Introduction

Burr formation is one of the most frustrating issues in laser cutting carbon steel.

You may start with clean cuts and stable performance—but soon notice:

• Slag building up at the bottom edge

• Rough or uneven cut surfaces

• Additional grinding required

These issues not only reduce productivity but also increase operational costs.

So what actually causes burrs? And more importantly—how can you eliminate them consistently while maintaining safe and reliable production?

1. What are burrs in laser cutting?

Burrs are solidified molten material that remains attached to the bottom edge of a cut.

During laser cutting, the material is melted by a high-energy laser beam, and assist gas is used to blow the molten material out of the kerf.

If the molten material is not fully removed, it solidifies—and forms burrs.

2. The real reason burrs appear

Burrs are rarely caused by a single factor.

In most cases, they result from a mismatch between key cutting parameters.

1) Gas pressure is not properly balanced

Assist gas (typically oxygen for carbon steel) helps both the cutting reaction and material removal.

• Too low → molten metal remains → burrs

• Too high → unstable airflow → inefficient removal

The goal is not maximum pressure, but controlled and stable pressure

2) Focus position is incorrect

The focus determines how energy is distributed inside the material.

• Too low → insufficient penetration

• Too high → energy dispersion

Both lead to unstable melting and poor material removal.

3) Cutting speed is mismatched

• Too slow → excessive heat → overburning and slag

• Too fast → incomplete melting → material not expelled

Every thickness has an optimal speed window

4) Nozzle height is inconsistent

The distance between nozzle and material affects gas flow efficiency.

• Too high → weak gas impact

• Too low → unstable airflow

Consistency is key for clean cutting

5) Parameters are not matched as a system

The most common mistake in production is adjusting one parameter in isolation.

In reality, cutting quality depends on a balanced combination of:

• Focus

• Speed

• Gas pressure

• Nozzle height

Changing one parameter without adjusting others often leads to worse results

3. How to eliminate burrs in practice

Experienced operators rely on systematic optimization—not trial and error.

• Fine-tune gas pressure

Adjust gradually within a stable range

• Optimize focus position

Make small changes and observe results

• Match speed to thickness

Avoid using fixed speeds across jobs

• Maintain consistent nozzle height

Ensure stable distance during operation

• Standardize parameter settings

Use validated parameter libraries for repeatability

4. Safe operation: an often overlooked factor

While most discussions focus on parameters, safe operation also plays a direct role in cutting quality and consistency. Unstable operation conditions can lead to both defects (like burrs) and serious risks.

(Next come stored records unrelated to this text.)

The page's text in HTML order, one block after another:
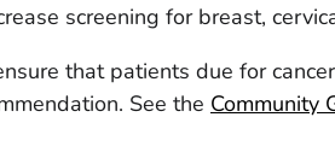
screening for breast,
that patients due for
See the Community
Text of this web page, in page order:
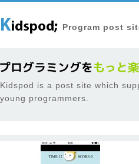
Program post
Kidspod is a post site which
young programmers.
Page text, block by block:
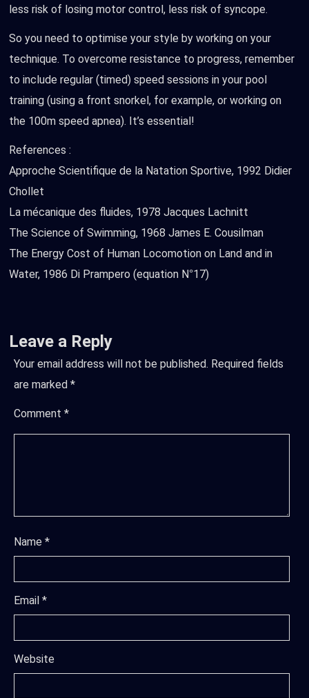
less risk of losing motor control, less risk of syncope.
So you need to optimise your style by working on your
technique. To overcome resistance to progress, remember
to include regular (timed) speed sessions in your pool
training (using a front snorkel, for example, or working on
the 100m speed apnea). It’s essential!
References :
Approche Scientifique de la Natation Sportive, 1992 Didier
Chollet
La mécanique des fluides, 1978 Jacques Lachnitt
The Science of Swimming, 1968 James E. Cousilman
The Energy Cost of Human Locomotion on Land and in
Water, 1986 Di Prampero (equation N°17)
Leave a Reply
Your email address will not be published. Required fields
are marked *
Comment *
Name *
Email *
Website
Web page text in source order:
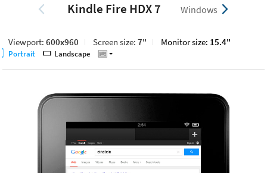
Kindle Fire HDX 7 Windows
Viewport: 600x960 Screen size: 7" Monitor size: 15.4"
Portrait Landscape
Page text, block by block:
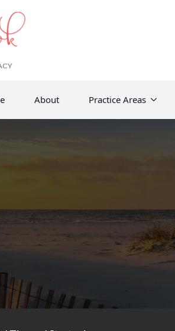
About Practice Areas
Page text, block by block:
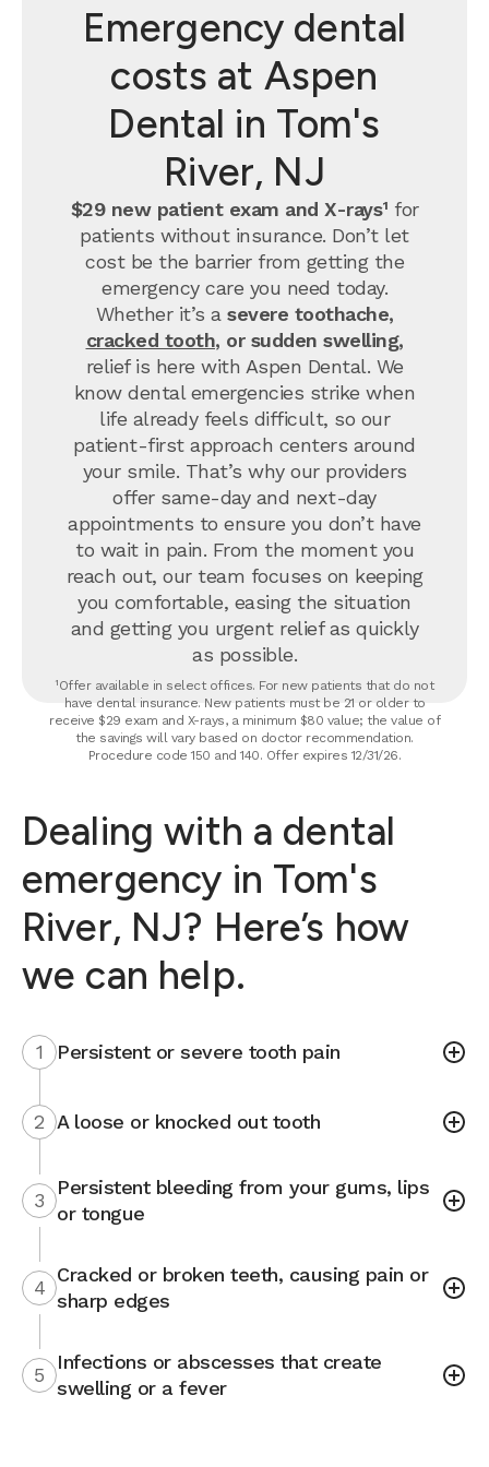
Emergency dental
costs at Aspen
Dental in Tom's
River, NJ
$29 new patient exam and X-rays¹ for
patients without insurance. Don’t let
cost be the barrier from getting the
emergency care you need today.
Whether it’s a severe toothache,
cracked tooth, or sudden swelling,
relief is here with Aspen Dental. We
know dental emergencies strike when
life already feels difficult, so our
patient-first approach centers around
your smile. That’s why our providers
offer same-day and next-day
appointments to ensure you don’t have
to wait in pain. From the moment you
reach out, our team focuses on keeping
you comfortable, easing the situation
and getting you urgent relief as quickly
as possible.
¹Offer available in select offices. For new patients that do not
have dental insurance. New patients must be 21 or older to
receive $29 exam and X-rays, a minimum $80 value; the value of
the savings will vary based on doctor recommendation.
Procedure code 150 and 140. Offer expires 12/31/26.
Dealing with a dental
emergency in Tom's
River, NJ? Here’s how
we can help.
1 Persistent or severe tooth pain
2 A loose or knocked out tooth
3
Persistent bleeding from your gums, lips
or tongue
4
Cracked or broken teeth, causing pain or
sharp edges
5
Infections or abscesses that create
swelling or a fever

Key safety practices include:

• Operate with trained personnel only Improper handling can lead to incorrect parameter settings and unstable cutting

• Define a controlled laser working area Restrict access and use clear warning signs to prevent accidental exposure

• Keep the workspace free of flammable materials Laser cutting generates high temperatures and sparks

• Never leave the machine unattended during operation Continuous monitoring helps prevent unexpected cutting defects and hazards

• Wear proper protective equipment Laser safety glasses and protective clothing are essential

• Ensure materials are suitable for laser cutting Unknown materials may produce hazardous reactions or unstable cutting behavior

• Maintain proper ventilation and fume extraction Poor airflow can affect both safety and cutting stability

In practice, a controlled and safe environment helps ensure: stable cutting conditions, consistent results, and reliable production

5. Why some machines produce fewer burrs?

Even with correct parameters, machine performance still matters.

• Stable cutting depends on:

• Consistent laser output

• Stable gas control

• Accurate motion system

• Intelligent control algorithms

Modern systems, such as Bodor fiber laser cutting machines, are designed with:

• Intelligent parameter automatch

• Stable system architecture

• Adaptive control for different materials

These features help maintain consistent cutting quality and reduce burr formation in real production environments.

If you're considering upgrading your equipment or exploring a specific model, you can submit your cutting requirements here. Our local sales engineers will contact you shortly to provide tailored recommendations based on your production needs.

Bodor P series sheet metal laser cutting machine

Conclusion

Burrs are not random—they are predictable and preventable.

Clean cutting comes down to one principle:

Balanced parameters + stable operation + safe environment = consistent results

When you understand how process parameters and operating conditions work together, burrs can be significantly reduced—or even eliminated.